Fotos: editor do blog, direto do Campus Party (Sampa)

Hackers, fissurados em videogames, geniozinhos que desenvolvem e modificam softwares, blogueiros, gente que pensa no ritmo de bits e bytes, jornalistas, internautas curiosos e baladeiros digitais – sim eles existem, e estão todos no Campus Party, o nosso Woodstock digital.  

Trata-se do maior evento de entretenimento eletrônico em rede do mundo, criado a partir de uma reunião de universitários na Espanha em 1997 e que agora chega à terrinha. O Brasil foi escolhido para ser o primeiro país fora da Espanha a sediar o evento pelo fato de ser um dos expoentes mundiais da internet, tanto em número de usuários, tempo de navegação e facilidades de adaptação às novas tecnologias.

Serão sete dias de oficinas, debates, espaço para jogos eletrônicos (e não só, tem futebol de botão e sinuca, entre outros) e muita, muita diversão. 

O mais curioso de toda a história, e o que dá o tom baladeiro da parada, é que cerca de três mil participantes irão acampar no local.
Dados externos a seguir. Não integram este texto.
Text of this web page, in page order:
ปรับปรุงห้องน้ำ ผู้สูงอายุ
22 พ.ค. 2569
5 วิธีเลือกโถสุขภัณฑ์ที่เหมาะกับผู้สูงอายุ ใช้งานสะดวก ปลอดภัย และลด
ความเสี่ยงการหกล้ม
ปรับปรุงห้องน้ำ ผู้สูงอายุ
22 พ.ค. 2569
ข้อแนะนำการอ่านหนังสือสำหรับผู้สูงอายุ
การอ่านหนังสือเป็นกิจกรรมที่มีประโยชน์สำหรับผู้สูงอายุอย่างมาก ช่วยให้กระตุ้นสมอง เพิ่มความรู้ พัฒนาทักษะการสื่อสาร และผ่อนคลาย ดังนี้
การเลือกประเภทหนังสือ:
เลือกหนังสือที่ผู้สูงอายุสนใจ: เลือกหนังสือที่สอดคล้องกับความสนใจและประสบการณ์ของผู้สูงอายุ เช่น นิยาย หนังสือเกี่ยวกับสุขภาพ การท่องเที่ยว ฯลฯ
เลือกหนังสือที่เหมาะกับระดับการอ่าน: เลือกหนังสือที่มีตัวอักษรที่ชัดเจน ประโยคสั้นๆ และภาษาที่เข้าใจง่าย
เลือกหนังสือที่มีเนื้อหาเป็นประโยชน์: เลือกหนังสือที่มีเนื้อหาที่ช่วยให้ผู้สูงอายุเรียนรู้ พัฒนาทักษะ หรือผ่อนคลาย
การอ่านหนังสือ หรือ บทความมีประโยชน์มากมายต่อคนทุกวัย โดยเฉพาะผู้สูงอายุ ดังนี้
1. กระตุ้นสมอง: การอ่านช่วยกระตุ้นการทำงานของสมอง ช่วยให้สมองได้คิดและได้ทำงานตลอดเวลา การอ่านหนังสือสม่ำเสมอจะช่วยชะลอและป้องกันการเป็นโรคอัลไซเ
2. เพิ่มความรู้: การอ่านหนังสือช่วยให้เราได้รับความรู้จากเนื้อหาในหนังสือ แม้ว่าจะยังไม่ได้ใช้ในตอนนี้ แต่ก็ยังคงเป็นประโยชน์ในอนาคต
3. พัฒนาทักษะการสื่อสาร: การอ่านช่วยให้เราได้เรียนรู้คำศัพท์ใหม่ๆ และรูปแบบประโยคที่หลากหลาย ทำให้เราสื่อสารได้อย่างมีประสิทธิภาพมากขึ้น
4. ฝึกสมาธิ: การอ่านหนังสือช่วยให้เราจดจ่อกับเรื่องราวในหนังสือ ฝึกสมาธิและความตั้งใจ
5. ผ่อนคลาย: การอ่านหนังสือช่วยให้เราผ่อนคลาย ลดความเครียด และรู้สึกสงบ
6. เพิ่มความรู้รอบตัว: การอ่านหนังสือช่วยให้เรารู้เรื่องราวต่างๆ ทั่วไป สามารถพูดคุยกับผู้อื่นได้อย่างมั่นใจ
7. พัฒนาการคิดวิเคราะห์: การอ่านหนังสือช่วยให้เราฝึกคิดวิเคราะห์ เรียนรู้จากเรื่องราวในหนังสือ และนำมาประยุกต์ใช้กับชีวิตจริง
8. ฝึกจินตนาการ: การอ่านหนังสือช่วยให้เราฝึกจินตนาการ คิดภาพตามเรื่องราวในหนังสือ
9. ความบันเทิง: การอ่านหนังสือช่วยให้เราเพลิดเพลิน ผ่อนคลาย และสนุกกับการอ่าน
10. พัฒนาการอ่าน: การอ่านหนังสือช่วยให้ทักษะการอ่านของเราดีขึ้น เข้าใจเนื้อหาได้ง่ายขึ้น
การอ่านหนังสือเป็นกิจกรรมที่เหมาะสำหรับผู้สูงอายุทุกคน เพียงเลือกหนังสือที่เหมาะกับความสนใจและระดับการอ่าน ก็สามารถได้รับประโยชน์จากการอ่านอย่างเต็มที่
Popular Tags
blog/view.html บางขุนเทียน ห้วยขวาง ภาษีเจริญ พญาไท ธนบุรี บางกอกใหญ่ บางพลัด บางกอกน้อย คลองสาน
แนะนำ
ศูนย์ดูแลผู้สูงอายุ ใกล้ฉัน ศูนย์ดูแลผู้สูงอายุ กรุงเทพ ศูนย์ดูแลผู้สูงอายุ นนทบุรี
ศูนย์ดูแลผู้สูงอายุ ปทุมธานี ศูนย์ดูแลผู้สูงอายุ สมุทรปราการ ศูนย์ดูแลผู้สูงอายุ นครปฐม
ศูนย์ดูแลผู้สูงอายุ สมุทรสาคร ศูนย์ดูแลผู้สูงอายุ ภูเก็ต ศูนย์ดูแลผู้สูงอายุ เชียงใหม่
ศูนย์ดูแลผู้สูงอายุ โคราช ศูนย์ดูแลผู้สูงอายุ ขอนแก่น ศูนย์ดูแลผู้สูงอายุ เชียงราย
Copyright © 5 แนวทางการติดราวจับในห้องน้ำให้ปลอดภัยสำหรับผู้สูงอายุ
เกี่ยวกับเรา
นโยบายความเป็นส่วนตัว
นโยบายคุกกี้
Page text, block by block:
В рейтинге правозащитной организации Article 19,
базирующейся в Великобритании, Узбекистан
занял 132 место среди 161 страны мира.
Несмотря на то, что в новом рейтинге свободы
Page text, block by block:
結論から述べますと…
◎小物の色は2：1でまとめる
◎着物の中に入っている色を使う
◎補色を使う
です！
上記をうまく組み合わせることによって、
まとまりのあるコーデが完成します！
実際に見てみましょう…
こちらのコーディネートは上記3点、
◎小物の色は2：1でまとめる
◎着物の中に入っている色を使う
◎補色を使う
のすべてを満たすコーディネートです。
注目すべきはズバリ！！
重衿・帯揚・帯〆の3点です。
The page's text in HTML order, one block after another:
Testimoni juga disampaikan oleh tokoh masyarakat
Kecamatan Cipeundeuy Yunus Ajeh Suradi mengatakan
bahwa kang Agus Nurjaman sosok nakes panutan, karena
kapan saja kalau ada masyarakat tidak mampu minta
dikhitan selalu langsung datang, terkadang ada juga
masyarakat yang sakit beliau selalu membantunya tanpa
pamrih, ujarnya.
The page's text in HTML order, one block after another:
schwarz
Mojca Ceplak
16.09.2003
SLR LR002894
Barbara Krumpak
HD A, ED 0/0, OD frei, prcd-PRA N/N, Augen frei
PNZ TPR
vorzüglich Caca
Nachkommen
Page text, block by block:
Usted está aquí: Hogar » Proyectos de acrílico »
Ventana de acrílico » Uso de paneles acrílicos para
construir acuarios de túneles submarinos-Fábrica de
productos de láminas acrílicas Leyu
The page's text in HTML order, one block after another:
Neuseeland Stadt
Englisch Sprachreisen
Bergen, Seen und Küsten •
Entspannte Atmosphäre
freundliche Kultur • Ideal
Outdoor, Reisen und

É um mar de barracas azuis, com toalhas penduradas e recadinhos na porta (“Tem gente”, “aqui já era, é meu”).

Mas não pára por aí: os inscritos irão acampar devidamente munidos de seus computadores… de mesa. É isso mesmo: os “campuseiros” vão de mala, cuia e PC debaixo do braço.

Uma matéria minha foi publicada na segunda-feira,dia 11, na Gazeta Mercantil a respeito dessa divertida jornada (clique aqui para ler na íntegra).  E estive lá ontem à noite, na abertura. Vi coisas bacanas.

Sem exagero, um desavisado poderia pensar estar vendo um punhado gente partir para um acampamento selvagem na praia, com mochilões, bermudas e apetrechos de viagem. Gente  desencanada, outros nem tanto, mas todos com vontade de curtir ao máximo a novidade.  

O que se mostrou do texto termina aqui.